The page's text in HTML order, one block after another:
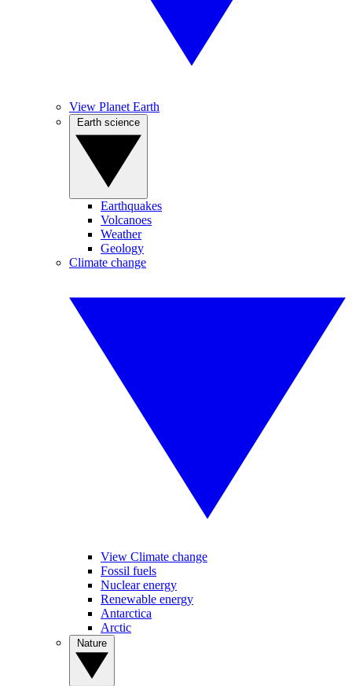
View Planet Earth
Earthquakes
Volcanoes
Weather
Geology
Climate change
View Climate change
Fossil fuels
Nuclear energy
Renewable energy
Antarctica
Arctic
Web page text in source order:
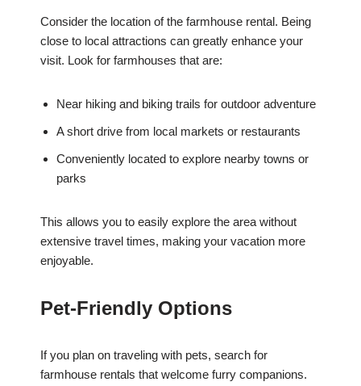
Consider the location of the farmhouse rental. Being
close to local attractions can greatly enhance your
visit. Look for farmhouses that are:
Near hiking and biking trails for outdoor adventure
A short drive from local markets or restaurants
Conveniently located to explore nearby towns or
parks
This allows you to easily explore the area without
extensive travel times, making your vacation more
enjoyable.
Pet-Friendly Options
If you plan on traveling with pets, search for
farmhouse rentals that welcome furry companions.
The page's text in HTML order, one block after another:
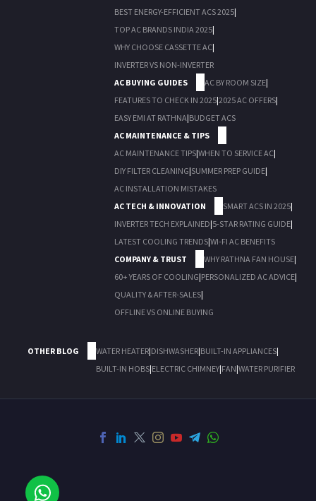
BEST ENERGY-EFFICIENT ACS 2025|
TOP AC BRANDS INDIA 2025|
WHY CHOOSE CASSETTE AC|
INVERTER VS NON-INVERTER
AC BUYING GUIDES
AC BY ROOM SIZE|
FEATURES TO CHECK IN 2025|2025 AC OFFERS|
EASY EMI AT RATHNA|BUDGET ACS
AC MAINTENANCE & TIPS
AC MAINTENANCE TIPS|WHEN TO SERVICE AC|
DIY FILTER CLEANING|SUMMER PREP GUIDE|
AC INSTALLATION MISTAKES
AC TECH & INNOVATION
SMART ACS IN 2025|
INVERTER TECH EXPLAINED|5-STAR RATING GUIDE|
LATEST COOLING TRENDS|WI-FI AC BENEFITS
COMPANY & TRUST
WHY RATHNA FAN HOUSE|
60+ YEARS OF COOLING|PERSONALIZED AC ADVICE|
QUALITY & AFTER-SALES|
OFFLINE VS ONLINE BUYING
OTHER BLOG WATER HEATER|DISHWASHER|BUILT-IN APPLIANCES|
BUILT-IN HOBS|ELECTRIC CHIMNEY|FAN|WATER PURIFIER
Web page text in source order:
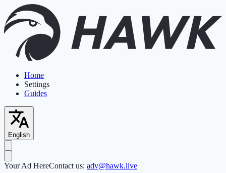
Home
Settings
Guides
English
Your Ad HereContact us: adv@hawk.live
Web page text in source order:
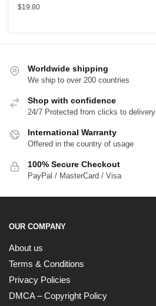
$19.80
Worldwide shipping
We ship to over 200 countries
Shop with confidence
24/7 Protected from clicks to delivery
International Warranty
Offered in the country of usage
100% Secure Checkout
PayPal / MasterCard / Visa
OUR COMPANY
About us
Terms & Conditions
Privacy Policies
DMCA – Copyright Policy
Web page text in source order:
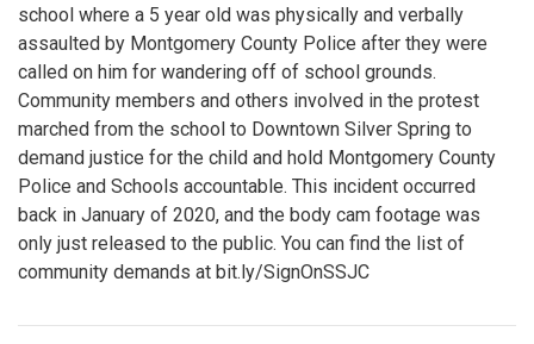
school where a 5 year old was physically and verbally
assaulted by Montgomery County Police after they were
called on him for wandering off of school grounds.
Community members and others involved in the protest
marched from the school to Downtown Silver Spring to
demand justice for the child and hold Montgomery County
Police and Schools accountable. This incident occurred
back in January of 2020, and the body cam footage was
only just released to the public. You can find the list of
community demands at bit.ly/SignOnSSJC
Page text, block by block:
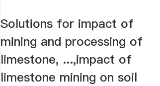
Solutions for impact of
mining and processing of
limestone, ...,impact of
limestone mining on soil

==*==

* Exercise goal *
Write out each line above that contains the word "change".

* Exercise answer *
Climate change
View Climate change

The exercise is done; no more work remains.